Decisions Made on Bad Data Are Worse Than No Decision.
The Silent Data Quality Problem
Bad data is rarely dramatic. It does not cause a system outage or a visible error. It appears in a dashboard as a number that is slightly wrong — 9.4 million in revenue instead of 10.2 million, because two days of records were dropped by a pipeline that retried without deduplication. It appears as a customer count that is 3% higher than the actual count because a migration introduced duplicates that no one caught. It appears as a report that the finance team stopped trusting — not because anyone proved it was wrong, but because the numbers don't match what they expected, and nobody can explain why.
Data quality problems erode trust. Once business stakeholders stop trusting a dashboard, they stop using it — and the data platform investment delivers no value regardless of how technically sound the underlying infrastructure is.
A data quality framework prevents this by making data problems visible and actionable before they reach business consumers.
The Four Dimensions We Address
Completeness
Is the data all there? Are records missing? Are required fields null when they should not be? Completeness checks identify gaps in extraction (source system records not captured), gaps in transformation (records dropped by a transformation error), and gaps in loading (partial loads that didn't complete).
Validity
Does the data conform to expected formats, ranges, and business rules? A date column that contains future dates for historical records. A price column that contains negative values. An order status that contains a value not in the valid status list. Validity checks surface data that has been technically ingested but is logically incorrect.
Freshness
Is the data as current as it should be? A dashboard that claims to show "yesterday's sales" but is actually showing data from three days ago is a data quality problem. Freshness monitoring tracks when each table was last successfully updated and alerts when tables fall behind their expected refresh schedule.
Consistency
Does the data agree with itself across tables and datasets? Total order count in the orders table matches the sum of line items in the order lines table. Customer count in the CRM export matches the customer dimension in the warehouse. Consistency checks detect integration failures and transformation bugs that cause the same entity to be counted differently in different places.
Tools We Use
dbt tests: schema tests (not null, unique, accepted values, referential integrity) and custom data tests configured in the dbt project alongside the transformation models. Cloud Dataplex data quality rules for warehouse-level validation. Google Cloud Monitoring for freshness SLA alerting. Great Expectations for organizations that need a standalone data quality framework outside of dbt.

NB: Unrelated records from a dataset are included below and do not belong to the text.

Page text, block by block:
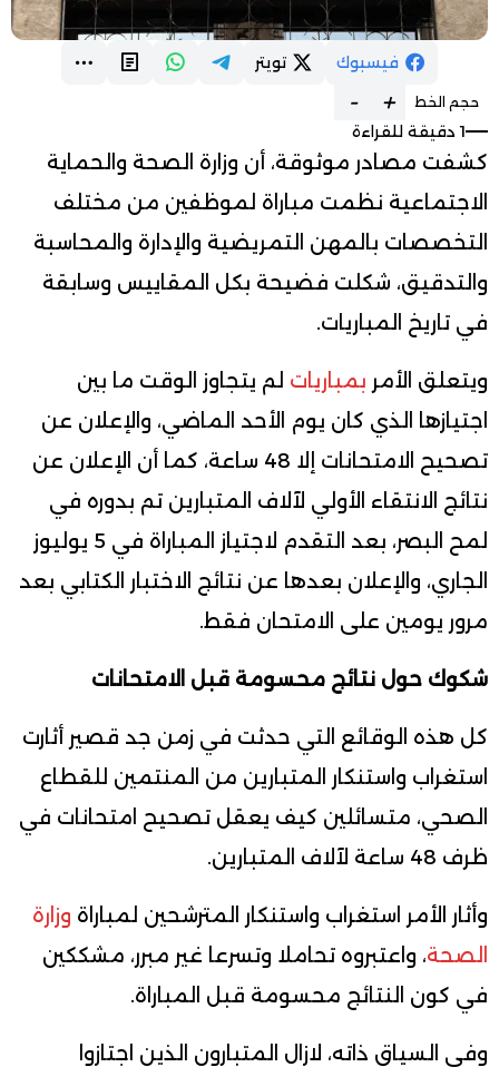
فيسبوك تويتر
حجم الخط +
-
1 دقيقة للقراءة
كشفت مصادر موثوقة، أن وزارة الصحة والحماية
الاجتماعية نظمت مباراة لموظفين من مختلف
التخصصات بالمهن التمريضية والإدارة والمحاسبة
والتدقيق، شكلت فضيحة بكل المقاييس وسابقة
في تاريخ المباريات.
ويتعلق الأمر بمباريات لم يتجاوز الوقت ما بين
اجتيازها الذي كان يوم الأحد الماضي، والإعلان عن
تصحيح الامتحانات إلا 48 ساعة، كما أن الإعلان عن
نتائج الانتقاء الأولي لآلاف المتبارين تم بدوره في
لمح البصر، بعد التقدم لاجتياز المباراة في 5 يوليوز
الجاري، والإعلان بعدها عن نتائج الاختبار الكتابي بعد
مرور يومين على الامتحان فقط.
شكوك حول نتائج محسومة قبل الامتحانات
كل هذه الوقائع التي حدثت في زمن جد قصير أثارت
استغراب واستنكار المتبارين من المنتمين للقطاع
الصحي، متسائلين كيف يعقل تصحيح امتحانات في
ظرف 48 ساعة لآلاف المتبارين.
وأثار الأمر استغراب واستنكار المترشحين لمباراة وزارة
الصحة، واعتبروه تحاملا وتسرعا غير مبرر، مشككين
في كون النتائج محسومة قبل المباراة.
وفي السياق ذاته، لازال المتبارون الذين اجتازوا

- dbt schema test configuration: not null, unique, accepted values, relationships
- Custom dbt data tests for business rule validation
- Cloud Dataplex data quality rule configuration
- Data freshness monitoring and SLA alerting
- Completeness validation: missing records and null field detection
- Validity checks: format, range, and business rule enforcement
- Consistency checks: cross-table and cross-dataset reconciliation
- Anomaly detection for statistical outliers in data volumes and values
- Data quality dashboard design: health scores, failure rates, trend tracking
- Data quality incident runbook: failure classification and remediation procedures
How we deliver this service.
Quality Requirements Definition
For each data domain and each critical metric, we define what "good data" means: which fields must not be null, which values are valid, what the expected refresh frequency is, and what cross-table consistency should look like. This is a business exercise, not a technical one.
Quality Rule Design
Quality rules designed to cover the four dimensions for each critical table and pipeline. Prioritized by business impact: rules that protect the metrics used in board-level reporting get built first.
Framework Implementation
Quality rules implemented in dbt, Dataplex, or a standalone framework depending on the data platform architecture. Freshness monitoring configured. Alerting channels connected to the data engineering team.
Baseline Validation
Quality rules run against existing data to establish a baseline: what quality issues already exist, what their severity is, and what remediation is needed before the framework is used for ongoing monitoring.
Operational Handover
Data quality dashboards, alerting policies, and a runbook for data quality incident response. The data engineering team trained on how to add new quality rules as new pipelines are built.